= Neoepitope =

Neoepitopes are a class of major histocompatibility complex (MHC) bound peptides. They represent the antigenic determinants of neoantigens. Neoepitopes are recognized by the immune system as targets for T cells and can elicit immune response to cancer.

== Description ==
Epitopes, also referred to as antigenic determinants, are parts of an antigen that are recognized by the immune system. A neoepitope is an epitope the immune system has not encountered before. Therefore it is not subject to tolerance mechanisms of the immune system. As the mutant gene product is only expressed in tumors and is not found in non-cancerous cells, neoepitopes may evoke a vigorous T cell response.
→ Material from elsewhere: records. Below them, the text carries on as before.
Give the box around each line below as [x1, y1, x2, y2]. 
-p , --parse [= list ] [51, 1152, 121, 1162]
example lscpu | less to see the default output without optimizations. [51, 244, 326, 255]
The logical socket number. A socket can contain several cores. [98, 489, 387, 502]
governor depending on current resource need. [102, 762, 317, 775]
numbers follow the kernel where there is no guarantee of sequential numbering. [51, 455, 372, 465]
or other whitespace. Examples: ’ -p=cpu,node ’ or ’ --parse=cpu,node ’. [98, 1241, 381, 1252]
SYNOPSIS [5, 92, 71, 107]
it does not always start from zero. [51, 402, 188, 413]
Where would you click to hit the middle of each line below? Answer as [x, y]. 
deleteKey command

Tumor Mutational Burden (TMB, the number of mutations within a targeted genetic region in the cancerous cell's DNA) correlates with the number of neoepitopes, and have been suggested to correlate with patient survival post immunotherapy, although the findings about the neoantigen/immunogenicity association are disputed.

Neoepitopes arise from post-translational modifications. The mRNA translates information from the DNA into polypeptide composed of 20 standard amino acids and then proteins. Several of the standard amino acids can be posttranslationally modified by enzymatic processes, or can be altered through spontaneous (nonenzymatic) biochemical reactions.
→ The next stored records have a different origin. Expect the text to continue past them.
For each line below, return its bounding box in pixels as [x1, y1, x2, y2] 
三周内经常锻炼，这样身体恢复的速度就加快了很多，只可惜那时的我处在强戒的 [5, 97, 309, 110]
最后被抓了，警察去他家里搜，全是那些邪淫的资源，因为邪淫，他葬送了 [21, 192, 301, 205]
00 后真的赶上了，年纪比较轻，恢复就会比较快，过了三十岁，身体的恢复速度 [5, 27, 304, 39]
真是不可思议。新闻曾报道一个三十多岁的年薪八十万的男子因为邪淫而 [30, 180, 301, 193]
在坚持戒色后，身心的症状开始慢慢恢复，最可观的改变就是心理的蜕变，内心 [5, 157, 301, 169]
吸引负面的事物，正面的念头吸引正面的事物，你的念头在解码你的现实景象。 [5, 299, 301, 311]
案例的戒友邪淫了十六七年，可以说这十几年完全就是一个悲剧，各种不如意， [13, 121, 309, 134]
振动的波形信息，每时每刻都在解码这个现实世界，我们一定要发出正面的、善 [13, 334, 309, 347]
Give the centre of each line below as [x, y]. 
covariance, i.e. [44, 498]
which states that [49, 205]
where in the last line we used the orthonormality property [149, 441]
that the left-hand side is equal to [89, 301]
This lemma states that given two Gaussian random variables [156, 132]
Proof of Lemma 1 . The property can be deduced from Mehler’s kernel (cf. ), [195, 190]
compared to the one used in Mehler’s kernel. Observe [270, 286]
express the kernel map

There is increasing evidence that immune recognition of neoepitopes produced by cancer-specific mutations is a key mechanism for the induction of immune-mediated tumor rejection. Opportunities for therapeutic targeting of cancer specific neoepitopes are under investigation.

== As target for immunotherapy ==
Cancer is a patient-specific disease, and no two tumors are alike. Thus, the immunogenicity of each tumor is unique. A novel strategy against cancer is epitope selection for mutanome-directed individualized cancer immunotherapy.

Individualized cancer immunotherapy leverages the adaptive immune system by targeting T cells to tumor cells that have a tumor specific mutant antigen (neoantigen) with neoepitopes recognized by a receptor on T cells. One challenge is to identify the neoepitopes that trigger a suitable immune response, that is, to find out which neoepitopes in the individual tumor are highly immunogenic.

== Cancer vaccines ==
Individualized cancer immunotherapy includes vaccination with tumor mutation-derived neoepitopes. The concept is based on a mapping of the tumor-specific individual mutanome with identification of a range of suitable neoepitopes for a patient-specific vaccine. It is expected that the neoepitopes in the vaccine will trigger T cell responses to the specific cancer. For the concept of individualized cancer vaccination first data are available.